Stuart_Armstrong comments on Would AIXI protect itself?

Stuart_Armstrong 10 Dec 2011 15:33 UTC
0 points
0
I’m assuming a situation where we’re not able to make a completely credible alteration. Maybe the AIXI’s memories about the number of grues goes: 1 grue, 2 grues, 3 grues, 3 grues, 5 grues, 6 grues… and it knows of no mechanisms to produce two grues at once (in its “most likely” models) and other evidence in its memory is consistent with their being 4 grues, not three. So it can figure out there are particular odd moments where the universe seems to behave in odd ways, unlike most moments. And then it may figure out that these odd moments are correlated with human action.
- hairyfigment 1 Dec 2013 19:42 UTC
  0 points
  0
  Parent
  ETA: misunderstood the parent. So it might think our actions made a grue, and would enjoy being told horrible lies which it could disprove. Except I don’t know how this interacts with Eliezer’s point.

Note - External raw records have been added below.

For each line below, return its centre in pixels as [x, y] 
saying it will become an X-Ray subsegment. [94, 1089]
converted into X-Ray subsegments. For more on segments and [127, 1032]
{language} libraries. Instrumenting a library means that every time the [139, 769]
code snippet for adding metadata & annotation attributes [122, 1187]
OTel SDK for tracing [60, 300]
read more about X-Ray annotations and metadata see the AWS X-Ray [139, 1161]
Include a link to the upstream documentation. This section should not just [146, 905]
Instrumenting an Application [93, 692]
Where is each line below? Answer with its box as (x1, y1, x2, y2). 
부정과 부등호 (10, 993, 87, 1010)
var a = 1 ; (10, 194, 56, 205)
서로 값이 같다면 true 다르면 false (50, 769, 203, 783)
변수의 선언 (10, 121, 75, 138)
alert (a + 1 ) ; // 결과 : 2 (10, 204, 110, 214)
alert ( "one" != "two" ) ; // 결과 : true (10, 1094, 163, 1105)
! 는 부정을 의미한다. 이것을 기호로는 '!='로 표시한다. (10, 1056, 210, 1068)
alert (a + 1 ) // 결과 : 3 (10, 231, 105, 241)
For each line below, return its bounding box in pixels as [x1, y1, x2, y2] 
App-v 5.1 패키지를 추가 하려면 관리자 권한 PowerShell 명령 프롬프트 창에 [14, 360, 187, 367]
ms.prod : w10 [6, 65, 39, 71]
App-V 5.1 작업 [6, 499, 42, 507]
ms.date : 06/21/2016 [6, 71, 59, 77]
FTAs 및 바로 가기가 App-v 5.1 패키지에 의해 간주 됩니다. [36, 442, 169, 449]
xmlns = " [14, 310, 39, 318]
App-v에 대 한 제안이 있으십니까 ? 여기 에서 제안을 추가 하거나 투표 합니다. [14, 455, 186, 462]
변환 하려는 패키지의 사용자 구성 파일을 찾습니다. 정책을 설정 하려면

- paulfchristiano 12 Dec 2011 19:26 UTC
  0 points
  0
  Parent
  Why are these odd moments correlated with human action? I modify the memory at time 100, changing a memory of what happened at time 10. AIXI observes something happen at time 10, and then a memory modification at time 100. Perhaps AIXI can learn a mapping between memory locations and instants in time, but it can’t model a change which reaches backwards in time (unless it learns a model in which the entire history of the universe is determined in advance, and just revealed sequentially, in which case it has learned a good enough self-model to stop caring about its own decisions).
  - Stuart_Armstrong 13 Dec 2011 11:13 UTC
    0 points
    0
    Parent
    I was suggesting that that if the time difference wasn’t too large, the AIXI could deduce “humans plan at time 10 to press button” → “weirdness at time 10 and button pressed at time 100″. If it’s good a modelling us, it may be able to deduce our plans long before we do, and as long as the plan predates the weirdness, it can model the plan as causal.
    
    Or if it experiences more varied situations, it might deduce “no interactions with humans for long periods” → “no weirdness”, and act in consequence.